In his dream, she had a sassily swinging orange ponytail, coral lips smeared with lipstick, spiked heels, hands on her hips, swaying like a Slurpee being poured. In his dream, he and her were at the Crippled Panther Nightclub in downtown San Francisco, listening to a terrible band called Bipolar Lizard Love trying to sing the blues. That was the night they met. Sadly.
Was it really only four years ago, or was it four hundred? Apricot didn’t know what had gotten into him. He was a hot-faced, college-aged, guitar-playing, lady-loving, poetic bum, and she was pure smile and grace. While he tuned his guitar and Bipolar Lizard Love filled the air with screechy microphone sounds, he fell deeply in love with the girl—this coveted girl—who was trying her best not to look at him.
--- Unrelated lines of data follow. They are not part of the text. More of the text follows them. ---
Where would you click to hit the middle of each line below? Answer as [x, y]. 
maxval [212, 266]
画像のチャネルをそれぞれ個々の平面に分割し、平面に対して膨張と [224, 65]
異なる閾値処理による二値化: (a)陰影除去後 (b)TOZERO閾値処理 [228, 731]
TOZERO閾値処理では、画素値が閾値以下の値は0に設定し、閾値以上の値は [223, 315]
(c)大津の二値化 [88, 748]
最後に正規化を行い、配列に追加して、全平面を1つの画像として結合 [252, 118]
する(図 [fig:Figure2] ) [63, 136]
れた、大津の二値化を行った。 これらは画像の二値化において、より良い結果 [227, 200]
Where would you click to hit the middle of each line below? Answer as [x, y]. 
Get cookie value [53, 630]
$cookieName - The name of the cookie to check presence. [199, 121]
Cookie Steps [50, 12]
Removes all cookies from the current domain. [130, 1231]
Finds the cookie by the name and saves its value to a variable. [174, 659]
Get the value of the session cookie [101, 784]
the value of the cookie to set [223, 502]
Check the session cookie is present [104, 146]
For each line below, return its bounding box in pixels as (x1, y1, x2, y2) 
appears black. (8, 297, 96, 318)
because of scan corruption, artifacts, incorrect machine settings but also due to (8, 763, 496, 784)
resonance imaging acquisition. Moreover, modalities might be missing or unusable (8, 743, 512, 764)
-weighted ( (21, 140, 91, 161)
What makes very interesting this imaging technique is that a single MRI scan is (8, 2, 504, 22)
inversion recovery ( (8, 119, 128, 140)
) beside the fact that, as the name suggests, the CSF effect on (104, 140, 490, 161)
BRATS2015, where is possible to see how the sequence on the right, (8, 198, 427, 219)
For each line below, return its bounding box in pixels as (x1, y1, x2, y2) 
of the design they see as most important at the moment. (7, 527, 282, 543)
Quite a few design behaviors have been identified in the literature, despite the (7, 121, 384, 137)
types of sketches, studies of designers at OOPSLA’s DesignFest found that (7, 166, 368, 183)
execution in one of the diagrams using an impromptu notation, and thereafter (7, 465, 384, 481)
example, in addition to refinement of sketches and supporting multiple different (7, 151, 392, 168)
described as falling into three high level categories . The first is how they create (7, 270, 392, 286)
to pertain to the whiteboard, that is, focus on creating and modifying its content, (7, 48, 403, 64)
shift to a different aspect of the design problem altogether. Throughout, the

At the end of the night, he got so upset that he punched out another guitar-playing bum for the privilege of taking her home. The other bum pinned him to the floor and whacked him with the guitar, but Apricot couldn’t care—he had the girl, and nobody would take her away. The world had to know it!
Yes, it was a stupid beginning to love, but it was love. He was sure.
Four years raced by. Apricot had dragged her before the judge, got her a diamond necklace, got into their house, and then they had a baby boy named Ashie. Apricot never admitted it, but he and Baby Ashie had a secret love that she was outside of. He would run Baby Ashie’s hands over the piano and the guitar. He exposed that baby to the top 40 hits before his eyes could cross.
“Take care of your mommy, Ashie,” he whispered to that colicky baby. “My sweet, only child…”
Soon enough, the laughing stopped, and then came their screaming…the fights…the stomping out and coming back in…the holes punched in every room of the house. Apricot shivered until he couldn’t stop, thinking about that time. If only he could go back and change the past!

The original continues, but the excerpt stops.